● **TASK REQUIREMENTS**: Word for word, set down every line of the entries below from the line with "UT associados às reduções do tipo [101, 258]" to the line with "é igual a 1. [328, 350]", including both, and no other line.

********

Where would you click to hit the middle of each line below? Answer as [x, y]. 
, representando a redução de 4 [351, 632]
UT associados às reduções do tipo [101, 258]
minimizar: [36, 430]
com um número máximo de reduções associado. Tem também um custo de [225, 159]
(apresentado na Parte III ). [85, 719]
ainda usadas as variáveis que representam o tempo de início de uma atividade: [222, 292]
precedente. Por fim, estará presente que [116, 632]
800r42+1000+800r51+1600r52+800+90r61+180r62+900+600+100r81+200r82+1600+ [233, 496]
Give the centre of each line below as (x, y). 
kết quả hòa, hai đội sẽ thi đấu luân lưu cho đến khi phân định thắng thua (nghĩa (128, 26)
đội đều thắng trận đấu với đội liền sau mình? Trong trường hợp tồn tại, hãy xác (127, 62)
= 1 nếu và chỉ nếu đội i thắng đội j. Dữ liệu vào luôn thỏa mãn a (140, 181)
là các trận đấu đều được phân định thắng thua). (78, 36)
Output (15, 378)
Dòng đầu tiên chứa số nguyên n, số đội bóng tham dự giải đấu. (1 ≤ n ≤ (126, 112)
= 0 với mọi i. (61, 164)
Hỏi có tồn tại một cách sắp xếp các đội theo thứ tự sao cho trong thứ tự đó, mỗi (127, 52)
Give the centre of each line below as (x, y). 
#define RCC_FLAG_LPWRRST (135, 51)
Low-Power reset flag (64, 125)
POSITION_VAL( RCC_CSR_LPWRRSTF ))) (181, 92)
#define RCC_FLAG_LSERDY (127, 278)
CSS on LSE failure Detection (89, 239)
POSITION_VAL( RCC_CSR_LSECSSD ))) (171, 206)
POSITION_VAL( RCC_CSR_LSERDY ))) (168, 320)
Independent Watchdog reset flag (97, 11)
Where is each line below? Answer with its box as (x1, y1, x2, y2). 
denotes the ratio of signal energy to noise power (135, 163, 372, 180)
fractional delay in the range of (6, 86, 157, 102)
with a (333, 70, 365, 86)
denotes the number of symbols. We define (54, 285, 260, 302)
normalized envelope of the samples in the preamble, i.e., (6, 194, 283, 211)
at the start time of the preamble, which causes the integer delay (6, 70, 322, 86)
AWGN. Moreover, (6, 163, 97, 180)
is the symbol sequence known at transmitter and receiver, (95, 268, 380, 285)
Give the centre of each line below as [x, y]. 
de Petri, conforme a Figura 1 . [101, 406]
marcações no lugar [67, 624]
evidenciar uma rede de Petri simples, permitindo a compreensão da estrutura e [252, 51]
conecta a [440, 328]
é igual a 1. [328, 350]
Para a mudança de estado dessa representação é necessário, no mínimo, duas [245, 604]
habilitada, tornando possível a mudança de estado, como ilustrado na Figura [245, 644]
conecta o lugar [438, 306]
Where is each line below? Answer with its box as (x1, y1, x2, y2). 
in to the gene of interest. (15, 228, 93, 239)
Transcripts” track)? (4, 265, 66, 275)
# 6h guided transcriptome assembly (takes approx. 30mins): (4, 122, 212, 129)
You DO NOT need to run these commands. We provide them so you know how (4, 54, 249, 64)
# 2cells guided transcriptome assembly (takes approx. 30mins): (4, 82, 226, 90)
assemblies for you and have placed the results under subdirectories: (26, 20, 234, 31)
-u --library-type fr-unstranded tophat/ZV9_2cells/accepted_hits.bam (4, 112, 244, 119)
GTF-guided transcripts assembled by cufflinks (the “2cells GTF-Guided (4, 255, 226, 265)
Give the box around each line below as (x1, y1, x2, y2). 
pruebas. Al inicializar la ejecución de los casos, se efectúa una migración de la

********

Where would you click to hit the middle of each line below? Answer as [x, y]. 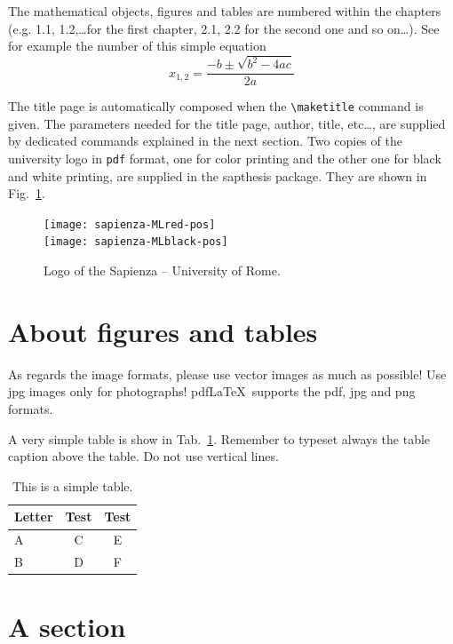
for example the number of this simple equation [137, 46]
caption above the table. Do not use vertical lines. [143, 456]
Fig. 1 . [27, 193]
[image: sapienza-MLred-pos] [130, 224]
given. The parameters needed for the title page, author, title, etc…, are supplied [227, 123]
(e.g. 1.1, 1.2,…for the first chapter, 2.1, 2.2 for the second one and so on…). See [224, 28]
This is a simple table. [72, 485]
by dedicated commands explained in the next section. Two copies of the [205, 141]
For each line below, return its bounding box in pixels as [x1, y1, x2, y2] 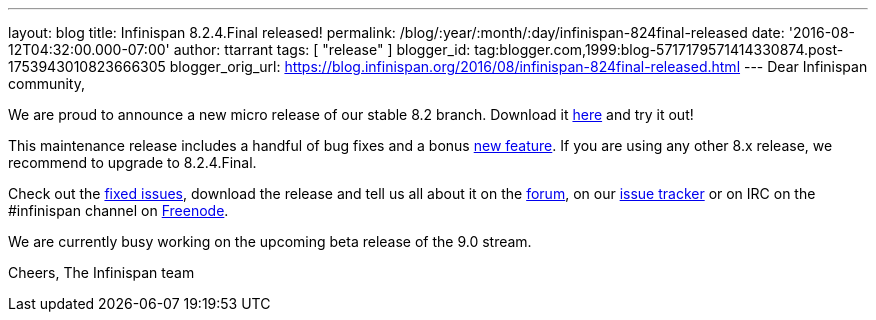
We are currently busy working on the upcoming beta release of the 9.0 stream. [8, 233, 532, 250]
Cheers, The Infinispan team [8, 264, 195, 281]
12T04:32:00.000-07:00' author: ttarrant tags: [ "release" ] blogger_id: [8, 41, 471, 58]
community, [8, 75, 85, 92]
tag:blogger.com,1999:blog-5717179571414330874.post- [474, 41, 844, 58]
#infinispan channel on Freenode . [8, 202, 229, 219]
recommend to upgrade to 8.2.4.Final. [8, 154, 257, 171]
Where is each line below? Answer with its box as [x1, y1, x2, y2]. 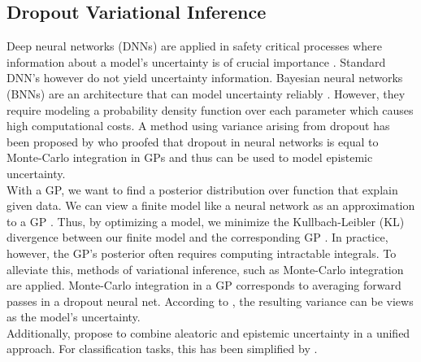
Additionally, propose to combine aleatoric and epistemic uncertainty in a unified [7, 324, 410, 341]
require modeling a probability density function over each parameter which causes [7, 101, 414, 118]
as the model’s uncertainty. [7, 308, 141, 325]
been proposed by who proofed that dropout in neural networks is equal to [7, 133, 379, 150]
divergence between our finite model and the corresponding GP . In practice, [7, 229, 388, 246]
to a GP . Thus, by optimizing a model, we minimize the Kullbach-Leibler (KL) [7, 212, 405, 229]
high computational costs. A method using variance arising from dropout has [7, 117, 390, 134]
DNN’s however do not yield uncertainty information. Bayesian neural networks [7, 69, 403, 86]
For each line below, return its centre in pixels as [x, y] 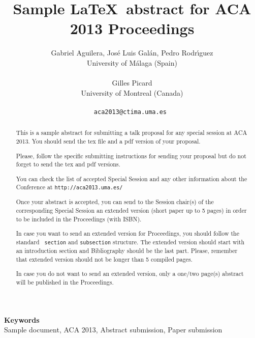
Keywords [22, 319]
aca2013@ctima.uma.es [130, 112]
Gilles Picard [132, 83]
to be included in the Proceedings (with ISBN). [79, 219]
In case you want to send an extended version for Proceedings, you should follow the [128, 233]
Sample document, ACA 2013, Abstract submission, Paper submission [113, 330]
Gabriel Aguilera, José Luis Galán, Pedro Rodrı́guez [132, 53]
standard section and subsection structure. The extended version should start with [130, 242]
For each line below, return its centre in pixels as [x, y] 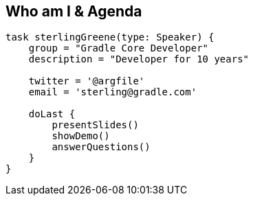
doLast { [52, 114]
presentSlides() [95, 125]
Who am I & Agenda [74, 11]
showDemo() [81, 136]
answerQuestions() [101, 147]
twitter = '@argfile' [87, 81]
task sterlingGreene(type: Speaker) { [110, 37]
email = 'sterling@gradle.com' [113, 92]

********

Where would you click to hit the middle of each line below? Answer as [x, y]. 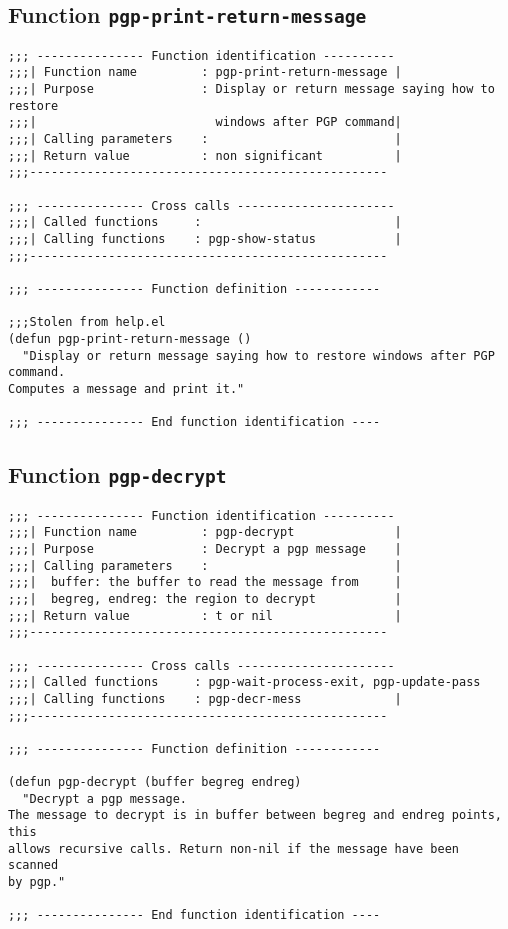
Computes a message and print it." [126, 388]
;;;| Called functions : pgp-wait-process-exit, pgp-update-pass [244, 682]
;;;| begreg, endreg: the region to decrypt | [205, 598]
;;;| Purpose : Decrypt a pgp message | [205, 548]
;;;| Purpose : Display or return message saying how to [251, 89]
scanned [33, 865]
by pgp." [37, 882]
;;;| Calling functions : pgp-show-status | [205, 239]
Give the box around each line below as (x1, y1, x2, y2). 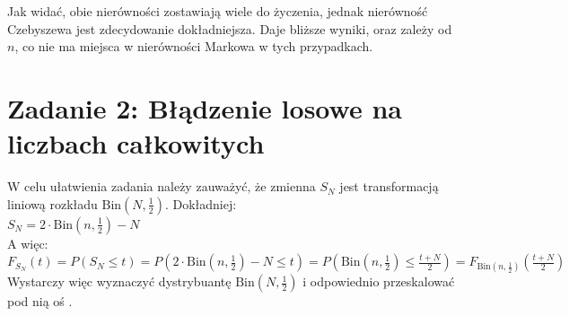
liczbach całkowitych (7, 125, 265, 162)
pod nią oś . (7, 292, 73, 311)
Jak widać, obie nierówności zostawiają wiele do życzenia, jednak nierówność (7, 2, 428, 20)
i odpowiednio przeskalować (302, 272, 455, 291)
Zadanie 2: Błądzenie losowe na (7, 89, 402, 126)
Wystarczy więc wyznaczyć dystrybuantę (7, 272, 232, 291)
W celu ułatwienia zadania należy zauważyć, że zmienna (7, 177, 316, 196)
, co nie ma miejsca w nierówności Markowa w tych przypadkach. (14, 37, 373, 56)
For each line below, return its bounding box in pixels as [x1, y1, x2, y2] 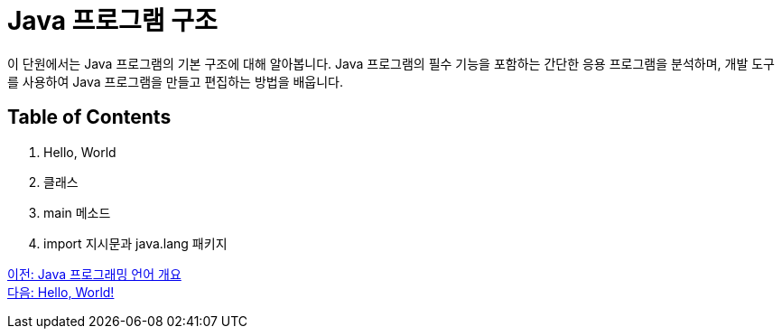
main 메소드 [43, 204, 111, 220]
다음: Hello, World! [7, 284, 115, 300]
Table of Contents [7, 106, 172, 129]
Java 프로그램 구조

********

● **EXERCISE ANSWER**:
UT associados às reduções do tipo [101, 258]
minimizar: [36, 430]
com um número máximo de reduções associado. Tem também um custo de [225, 159]
(apresentado na Parte III ). [85, 719]
ainda usadas as variáveis que representam o tempo de início de uma atividade: [222, 292]
precedente. Por fim, estará presente que [116, 632]
800r42+1000+800r51+1600r52+800+90r61+180r62+900+600+100r81+200r82+1600+ [233, 496]
Give the centre of each line below as (x, y). 
kết quả hòa, hai đội sẽ thi đấu luân lưu cho đến khi phân định thắng thua (nghĩa (128, 26)
đội đều thắng trận đấu với đội liền sau mình? Trong trường hợp tồn tại, hãy xác (127, 62)
= 1 nếu và chỉ nếu đội i thắng đội j. Dữ liệu vào luôn thỏa mãn a (140, 181)
là các trận đấu đều được phân định thắng thua). (78, 36)
Output (15, 378)
Dòng đầu tiên chứa số nguyên n, số đội bóng tham dự giải đấu. (1 ≤ n ≤ (126, 112)
= 0 với mọi i. (61, 164)
Hỏi có tồn tại một cách sắp xếp các đội theo thứ tự sao cho trong thứ tự đó, mỗi (127, 52)
Give the centre of each line below as (x, y). 
#define RCC_FLAG_LPWRRST (135, 51)
Low-Power reset flag (64, 125)
POSITION_VAL( RCC_CSR_LPWRRSTF ))) (181, 92)
#define RCC_FLAG_LSERDY (127, 278)
CSS on LSE failure Detection (89, 239)
POSITION_VAL( RCC_CSR_LSECSSD ))) (171, 206)
POSITION_VAL( RCC_CSR_LSERDY ))) (168, 320)
Independent Watchdog reset flag (97, 11)
Where is each line below? Answer with its box as (x1, y1, x2, y2). 
denotes the ratio of signal energy to noise power (135, 163, 372, 180)
fractional delay in the range of (6, 86, 157, 102)
with a (333, 70, 365, 86)
denotes the number of symbols. We define (54, 285, 260, 302)
normalized envelope of the samples in the preamble, i.e., (6, 194, 283, 211)
at the start time of the preamble, which causes the integer delay (6, 70, 322, 86)
AWGN. Moreover, (6, 163, 97, 180)
is the symbol sequence known at transmitter and receiver, (95, 268, 380, 285)
Give the centre of each line below as [x, y]. 
de Petri, conforme a Figura 1 . [101, 406]
marcações no lugar [67, 624]
evidenciar uma rede de Petri simples, permitindo a compreensão da estrutura e [252, 51]
conecta a [440, 328]
é igual a 1. [328, 350]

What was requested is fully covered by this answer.